Fanout - index-entries

Multiple index-entries per document

  1. The index-entries content is visible from the Studio Query view.

  2. Check option: Show raw index-entries instead of Matching documents.

  3. Each row represents an index-entry.
    Each index-entry corresponds to an inner item in the TShirt list.

  4. In this example, the total number of index-entries is 12,
    which is the total number of inner items in the TShirt list in all 3 documents in the collection.

Fanout index - Map-Reduce index example:

  • The fanout index concept applies to map-reduce indexes as well:

// A fanout map-reduce index:
// ==========================
class Sales_ByTShirtColor_Fanout extends AbstractJavaScriptIndexCreationTask {
    constructor () {
        super();

        this.map("OnlineShops", shop => {
            return shop.tShirts.map(shirt => {
                return {
                    // Define the index-fields:
                    color: shirt.color,
                    itemsSold: shirt.sold,
                    totalSales: shirt.price * shirt.sold
                };
            });
        });

        this.reduce(results => results
            .groupBy(shirt => shirt.color)
            .aggregate(g => {
                return {
                    // Calculate sales per color
                    color: g.key,
                    itemsSold: g.values.reduce((p, c) => p + c.itemsSold, 0),
                    totalSales: g.values.reduce((p, c) => p + c.totalSales, 0),
                }
            }));
    }
}

// Query the fanout index:
// =======================
const queryResult = await session
    .query({ indexName: "Sales/ByTShirtColor/Fanout" })
     // Query for index-entries that contain "black"
    .whereEquals("color", "black")
    .firstOrNull();

// Get total sales for black TShirts
const blackShirtsSales = queryResult?.totalSales ?? 0;
from index "Sales/ByTShirtColor/Fanout"
where color == "black"

// Query results:
// ==============

// With the sample data used in this article,
// The total sales revenue from black TShirts sold (in all shops) is 490

Fanout index - Performance hints:

  • Fanout indexes are typically more resource-intensive than other indexes as RavenDB has to index a large number of index-entries. This increased workload can lead to higher CPU and memory utilization, potentially causing a decline in the overall performance of the index.
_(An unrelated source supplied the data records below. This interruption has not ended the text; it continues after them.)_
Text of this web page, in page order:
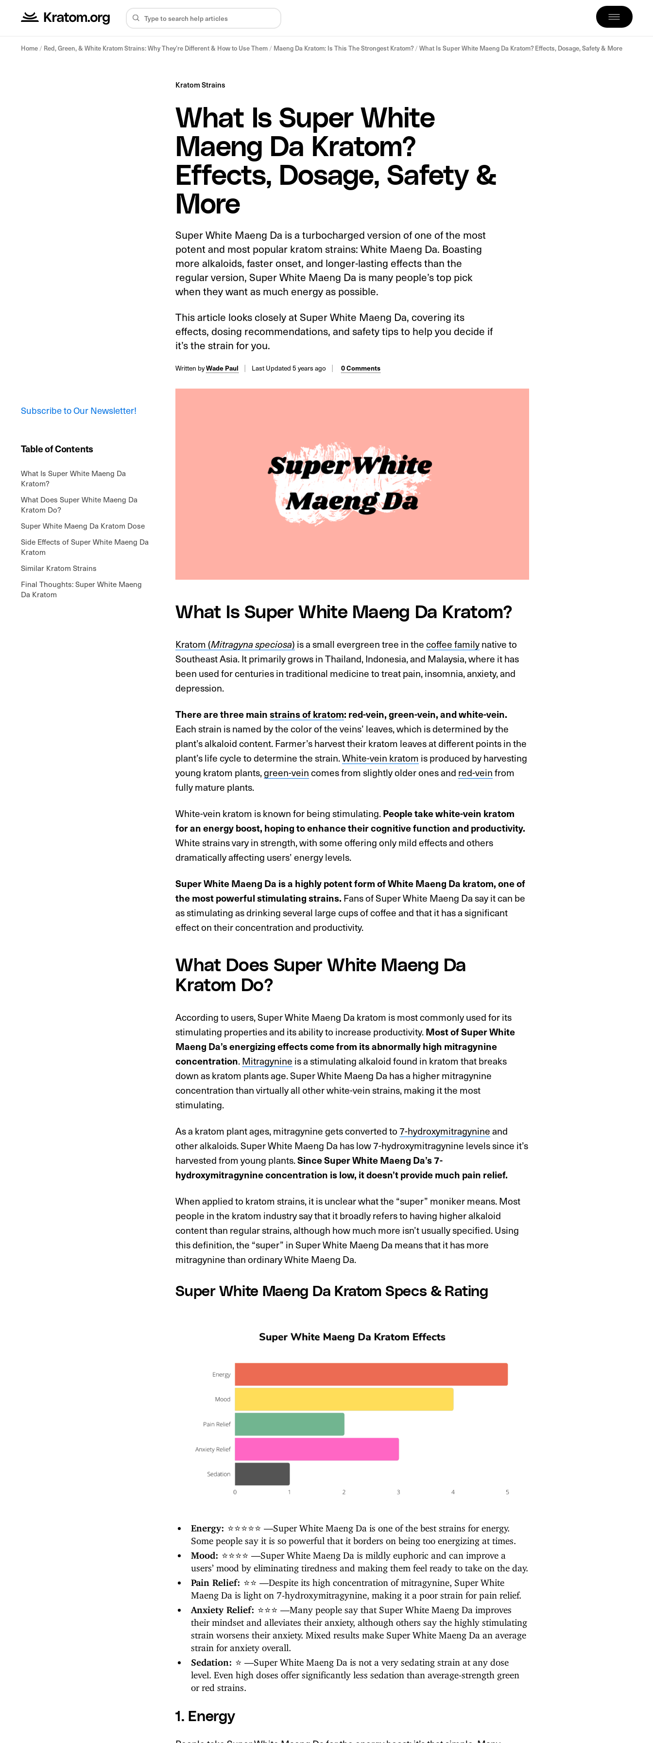
Home/ Red, Green, & White Kratom Strains: Why They’re Different & How to Use Them/ Maeng Da Kratom: Is This The Strongest Kratom?/ What Is Super White Maeng Da Kratom? Effects, Dosage, Safety & More
Kratom Strains
What Is Super White
Maeng Da Kratom?
Effects, Dosage, Safety &
More
Super White Maeng Da is a turbocharged version of one of the most
potent and most popular kratom strains: White Maeng Da. Boasting
more alkaloids, faster onset, and longer-lasting effects than the
regular version, Super White Maeng Da is many people’s top pick
when they want as much energy as possible.
This article looks closely at Super White Maeng Da, covering its
effects, dosing recommendations, and safety tips to help you decide if
it’s the strain for you.
Written byWade Paul Last Updated 5 years ago 0 Comments
Subscribe to Our Newsletter!
Table of Contents
What Is Super White Maeng Da
Kratom?
What Does Super White Maeng Da
Kratom Do?
Super White Maeng Da Kratom Dose
Side Effects of Super White Maeng Da
Kratom
Similar Kratom Strains
Final Thoughts: Super White Maeng
Da Kratom
What Is Super White Maeng Da Kratom?
Kratom (Mitragyna speciosa) is a small evergreen tree in thecoffee familynative to
Southeast Asia. It primarily grows in Thailand, Indonesia, and Malaysia, where it has
been used for centuries in traditional medicine to treat pain, insomnia, anxiety, and
depression.
There are three mainstrains of kratom: red-vein, green-vein, and white-vein.
Each strain is named by the color of the veins’ leaves, which is determined by the
plant’s alkaloid content. Farmer’s harvest their kratom leaves at different points in the
plant’s life cycle to determine the strain.White-vein kratom is produced by harvesting
young kratom plants,green-veincomes from slightly older ones and red-veinfrom
fully mature plants.
White-vein kratom is known for being stimulating.People take white-vein kratom
for an energy boost, hoping to enhance their cognitive function and productivity.
White strains vary in strength, with some offering only mild effects and others
dramatically affecting users’ energy levels.
Super White Maeng Da is a highly potent form of White Maeng Da kratom, one of
the most powerful stimulating strains. Fans of Super White Maeng Da say it can be
as stimulating as drinking several large cups of coffee and that it has a significant
effect on their concentration and productivity.
What Does Super White Maeng Da
Kratom Do?
According to users, Super White Maeng Da kratom is most commonly used for its
stimulating properties and its ability to increase productivity.Most of Super White
Maeng Da’s energizing effects come from its abnormally high mitragynine
concentration.Mitragynine is a stimulating alkaloid found in kratom that breaks
down as kratom plants age. Super White Maeng Da has a higher mitragynine
concentration than virtually all other white-vein strains, making it the most
stimulating.
As a kratom plant ages, mitragynine gets converted to7-hydroxymitragynineand
other alkaloids. Super White Maeng Da has low 7-hydroxymitragynine levels since it’s
harvested from young plants.Since Super White Maeng Da’s 7-
hydroxymitragynine concentration is low, it doesn’t provide much pain relief.
When applied to kratom strains, it is unclear what the “super” moniker means. Most
people in the kratom industry say that it broadly refers to having higher alkaloid
content than regular strains, although how much more isn’t usually specified. Using
this definition, the “super” in Super White Maeng Da means that it has more
mitragynine than ordinary White Maeng Da.
Super White Maeng Da Kratom Specs & Rating
Energy:
⭐⭐⭐⭐⭐ —Super White Maeng Da is one of the best strains for energy.
Some people say it is so powerful that it borders on being too energizing at times.
Mood:
⭐⭐⭐⭐ —Super White Maeng Da is mildly euphoric and can improve a
users’ mood by eliminating tiredness and making them feel ready to take on the day.
Pain Relief:
⭐⭐ —Despite its high concentration of mitragynine, Super White
Maeng Da is light on 7-hydroxymitragynine, making it a poor strain for pain relief.
Anxiety Relief:
⭐⭐⭐ —Many people say that Super White Maeng Da improves
their mindset and alleviates their anxiety, although others say the highly stimulating
strain worsens their anxiety. Mixed results make Super White Maeng Da an average
strain for anxiety overall.
Sedation:
⭐ —Super White Maeng Da is not a very sedating strain at any dose
level. Even high doses offer significantly less sedation than average-strength green
or red strains.
1. Energy
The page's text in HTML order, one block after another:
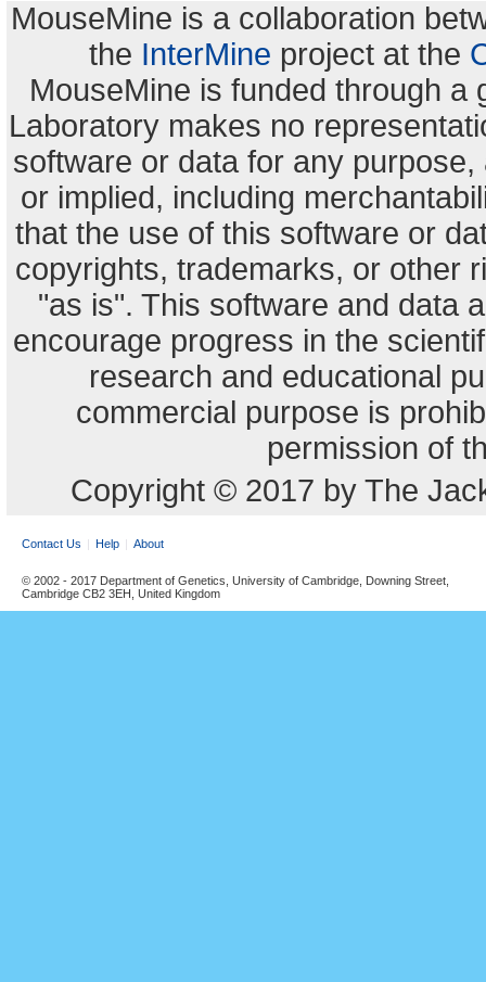
MouseMine is a collaboration
the InterMine project at the
MouseMine is funded through a
Laboratory makes no
software or data for any
or implied, including
that the use of this software or
copyrights, trademarks, or other
"as is". This software and data
encourage progress in the
research and educational
commercial purpose is
permission of
Copyright © 2017 by The
Contact Us Help About
© 2002 - 2017 Department of Genetics, University of Cambridge, Downing Street,
Cambridge CB2 3EH, United Kingdom
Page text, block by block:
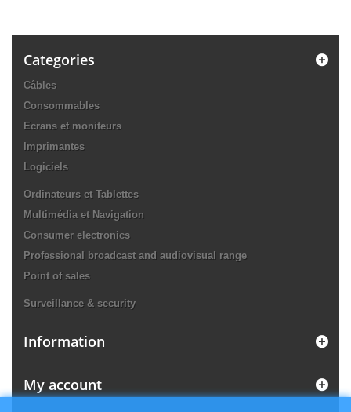
Categories
Câbles
Consommables
Ecrans et moniteurs
Imprimantes
Logiciels
Ordinateurs et Tablettes
Multimédia et Navigation
Consumer electronics
Professional broadcast and audiovisual range
Point of sales
Surveillance & security
Information
My account
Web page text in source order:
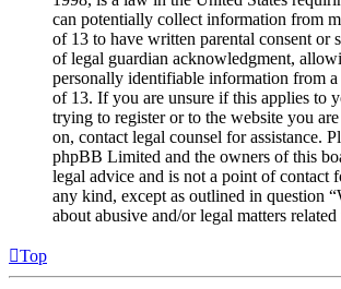
can potentially collect information from
of 13 to have written parental consent or
of legal guardian acknowledgment,
personally identifiable information from a
of 13. If you are unsure if this applies to
trying to register or to the website you
on, contact legal counsel for assistance.
phpBB Limited and the owners of this
legal advice and is not a point of contact
any kind, except as outlined in question
about abusive and/or legal matters
Top
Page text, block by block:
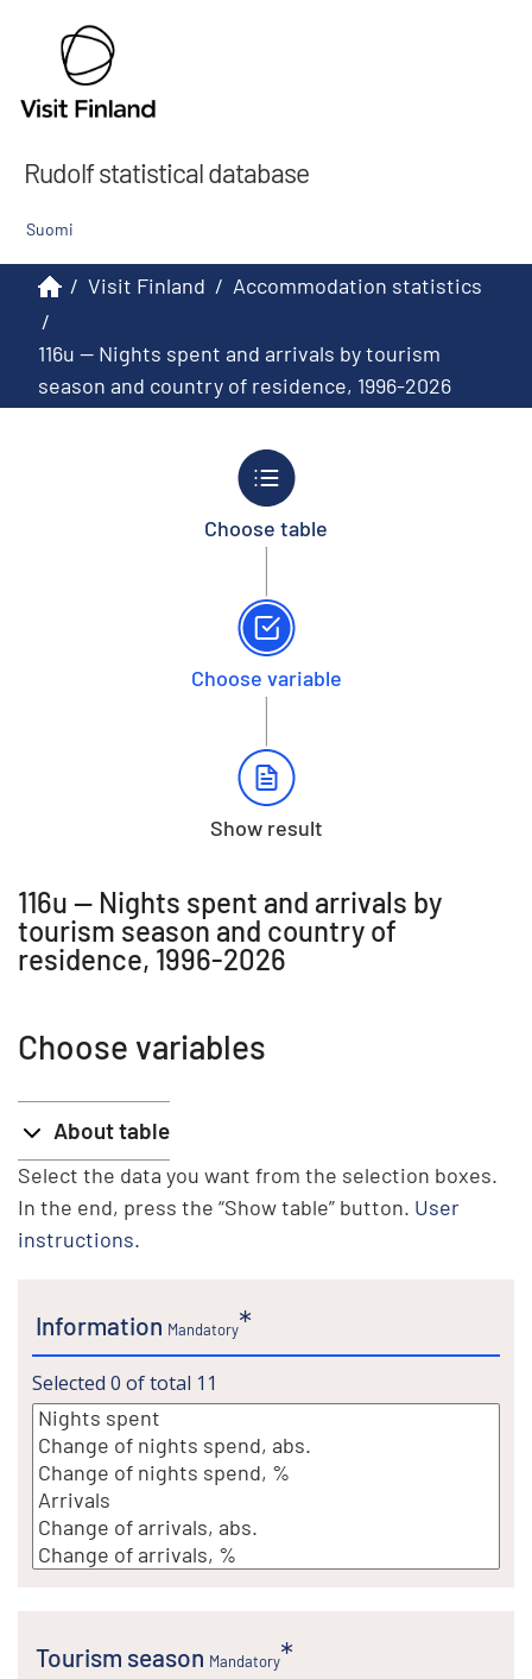
Rudolf statistical database
Suomi
/ Visit Finland / Accommodation statistics
/
116u -- Nights spent and arrivals by tourism
season and country of residence, 1996-2026
Choose table
Choose variable
Show result
116u -- Nights spent and arrivals by
tourism season and country of
residence, 1996-2026
Choose variables
About table
Select the data you want from the selection boxes.
In the end, press the “Show table” button. User
instructions.
Information Mandatory
Selected 0 of total 11
Tourism season Mandatory
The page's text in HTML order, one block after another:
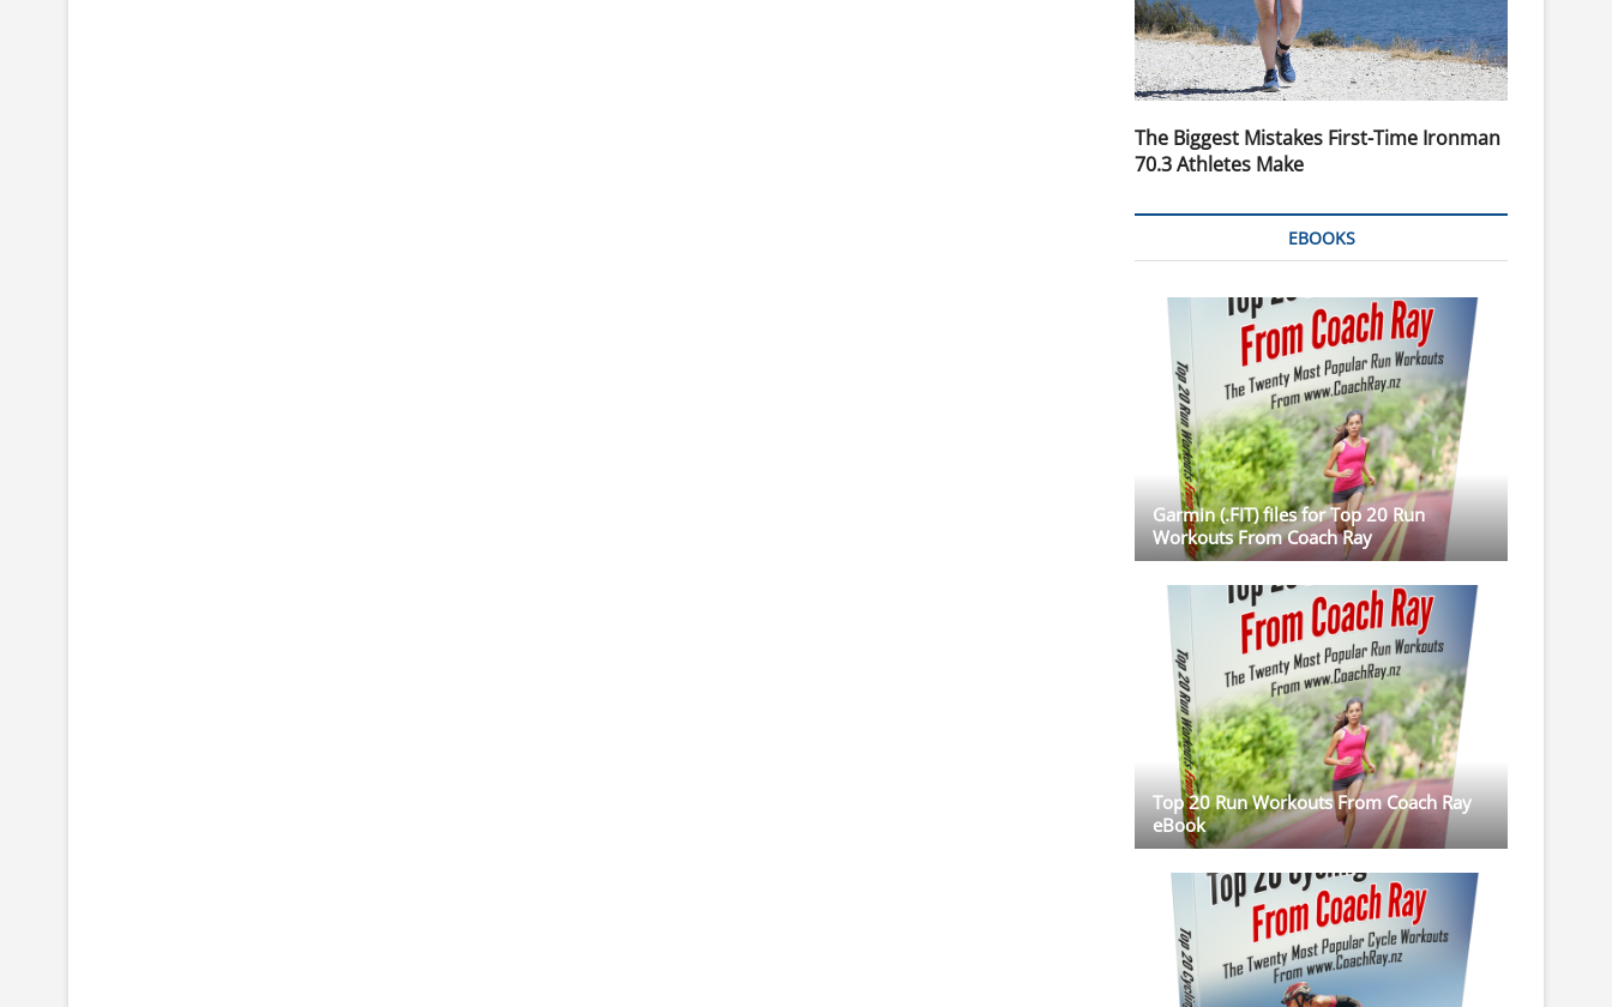
The Biggest Mistakes First-Time Ironman
70.3 Athletes Make
EBOOKS
Garmin (.FIT) files for Top 20 Run
Workouts From Coach Ray
Top 20 Run Workouts From Coach Ray
eBook
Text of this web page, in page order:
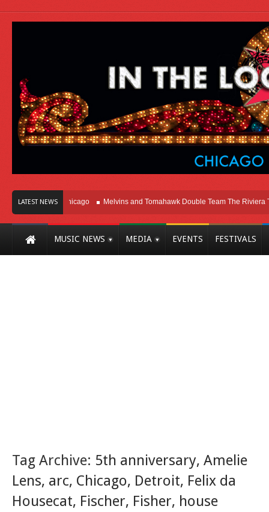
LATEST NEWS
Here In Chicago Melvins and Tomahawk Double Team The Riviera
MUSIC NEWS MEDIA EVENTS FESTIVALS
Tag Archive: 5th anniversary, Amelie
Lens, arc, Chicago, Detroit, Felix da
Housecat, Fischer, Fisher, house
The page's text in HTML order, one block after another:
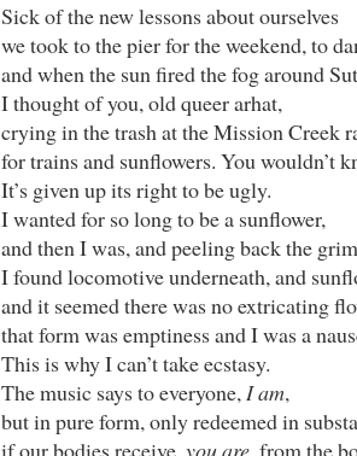
Sick of the new lessons about ourselves
we took to the pier for the weekend, to
and when the sun fired the fog around
I thought of you, old queer arhat,
crying in the trash at the Mission Creek
for trains and sunflowers. You wouldn’t
It’s given up its right to be ugly.
I wanted for so long to be a sunflower,
and then I was, and peeling back the
I found locomotive underneath, and
and it seemed there was no extricating
that form was emptiness and I was a
This is why I can’t take ecstasy.
The music says to everyone,I am,
but in pure form, only redeemed in
if our bodies receive,you are, from the
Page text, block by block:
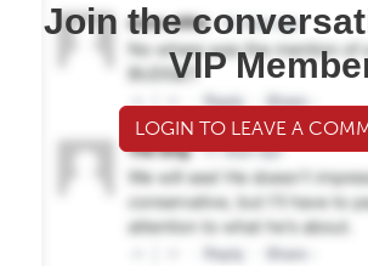
Join the
VIP
LOGIN TO LEAVE A
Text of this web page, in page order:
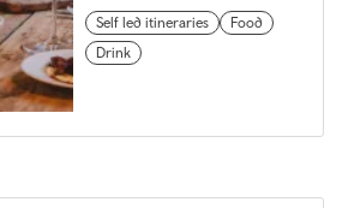
Self led itineraries
Food
Drink
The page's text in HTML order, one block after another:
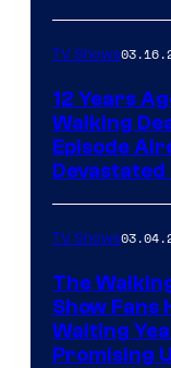
TV Shows
12 Years
Walking
Episode
Devastated
TV Shows
The
Show Fans
Waiting
Promising
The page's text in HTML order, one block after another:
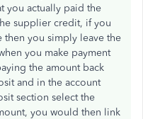
you actually paid the
supplier credit, if you
then you simply leave the
you make payment
the amount back
and in the account
section select the
you would then link
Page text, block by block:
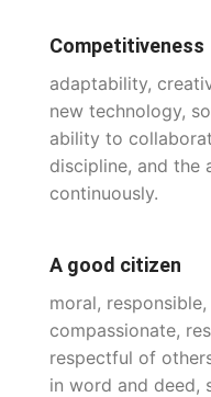
Competitiveness
adaptability,
new technology,
ability to
discipline, and the
continuously.
A good citizen
moral,
compassionate,
respectful of
in word and deed,

  • When the number of index-entries generated from a single document exceeds a configurable limit,
    RavenDB will issue a High indexing fanout ratio alert in the Studio notification center.

  • You can control when this performance hint is created by setting the PerformanceHints.Indexing.MaxIndexOutputsPerDocument configuration key (default is 1024).

  • So, for example, adding another OnlineShop document with a tShirt object containing 1025 items
    will trigger the following alert:

    Figure 1. High indexing fanout ratio notification

    High indexing fanout ratio notification

  • Clicking the 'Details' button will show the following info:

    Figure 2. Fanout index, performance hint details

    Fanout index, performance hint details

Fanout index - Paging:

  • A fanout index has more index-entries than the number of documents in the collection indexed.
    Multiple index-entries "point" to the same document from which they originated,
    as can be seen in the above index-entries example.

  • When making a fanout index query that should return full documents (without projecting results),
    then in this case, the totalResults property (available when calling the query statistics() method)
    will contain the total number of index-entries and Not the total number of resulting documents.

  • To overcome this when paging results, you must take into account the number of "duplicate"
    index-entries that are skipped internally by the server when serving the resulting documents.

  • Please refer to paging through tampered results for further explanation and examples.